Wie man 15.000 Euro für einen 10-Euro-Schein kassiert! – Ein Erfolgs-Report

Was hat Ihrer Meinung nach ein 10-Euro-Schein bei einer Versteigerung zu suchen? Normalerweise nichts, aber bei einem solchen Schein mit der Nummer CG 34433786 X handelt es sich um einen der seltenen Fehldrucke, die sehr gefragt sind.

Es fehlen sowohl die Imprägnierung, als auch die letzten Farbdruckvorgänge. Deshalb klingt es umso erstaunlicher, wenn ich Sie erfahren, dass der Schein nicht aus einer Falschgelddruckerei stammt, sondern echt ist und somit als gültiges Zahlungsmittel gebraucht werden kann. Doch der Kölner, der den seltenen Schein für stolze 15.000,- Euro bei einem Hannoveraner Auktionshaus erwarb, machte sich damit ein lukratives Dauereinkommen möglich. Obwohl ihm schon bis zu 80.000,- Euro dafür geboten wurden, entschloss er sich, den Schein vorerst nicht zu verkaufen, sondern zu Werbezwecken zu vermieten.

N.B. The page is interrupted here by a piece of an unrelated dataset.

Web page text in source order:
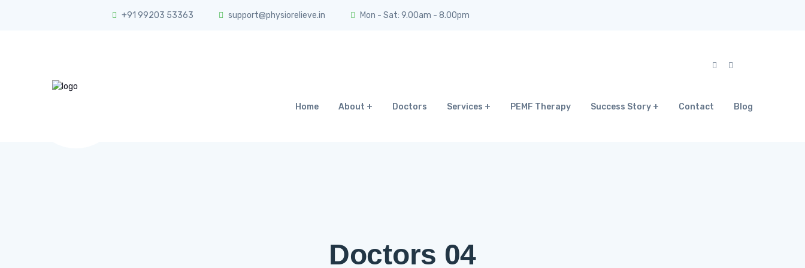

Natürlich fällt nicht jedem so ein Schein „in den Schoß“, aber Ausschau nach Fehl- und Minderdrucken sollte man schon halten. Es kann auch mal vorkommen, dass man Falschgeld in die Hände bekommt. Eine solche Falschgeldnote darf man natürlich nicht weiterverkaufen oder vermieten. Eine solche Falschgeldnote bringt man besser zur nächsten Bank. Nichts desto trotz werden für Fehldrucke, die aus der Bundesdruckerei stammen und somit echt sind, sehr hohe Summen geboten.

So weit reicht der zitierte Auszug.